The sign of trigonometric functions depends on the quadrant in which the angle \(x\) is located. The interval \(x \in [\pi, \frac{3\pi}{2}]\) indicates that \(x\) is in the third quadrant.In this quadrant:

• \(\sin x\) is negative
• \(\cos x\) is also negative
• \(\tan x\), the ratio of \(\sin x\) to \(\cos x\), is positive because a negative divided by a negative is positive.

These sign rules guide the correct calculation of \(\cos x\), as described earlier. So, given \(\cos^2 x = \frac{3}{4}\), the negative value \(\cos x = -\frac{\sqrt{3}}{2}\) is chosen. Similarly, using \(\sin x = -\frac{1}{2}\) and \(\cos x = -\frac{\sqrt{3}}{2}\), the tangent can be found as \(\tan x = \frac{1}{\sqrt{3}}\), which simplifies to \(\frac{\sqrt{3}}{3}\). This confirms the positivity of tangent in the third quadrant.

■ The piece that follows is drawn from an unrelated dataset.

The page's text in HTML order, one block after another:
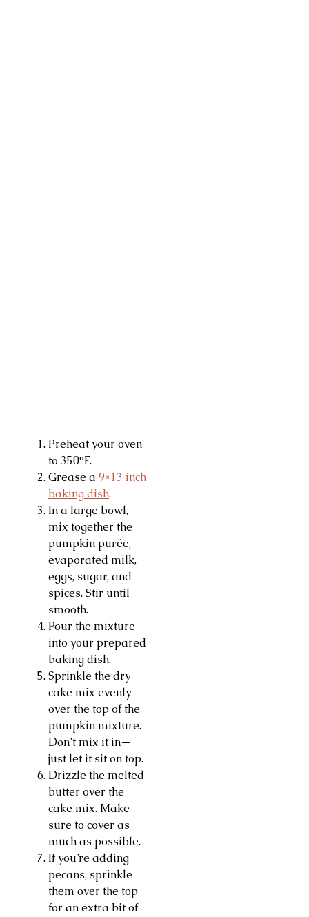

The Pythagorean identity is a crucial tool for solving trigonometric problems, especially when determining unknown trigonometric values from a given one. It builds upon the Pythagorean theorem, linking square measures of sine and cosine to 1, as follows:\[\sin^2 x + \cos^2 x = 1\]When you know one function, like \(\sin x = -\frac{1}{2}\), you can find others by rearranging and substituting into this identity. Squaring \(\sin x\) gives \(\frac{1}{4}\), then setting \(\sin^2 x + \cos^2 x = 1\) implies \(\cos^2 x = 1 - \frac{1}{4} = \frac{3}{4}\). After determining \(\cos^2 x\), take the square root to find \(\cos x\), considering the appropriate sign based on the quadrant. This method exemplifies how fundamental trigonometric identities interconnect and allow for calculating unknown trig functions in various scenarios.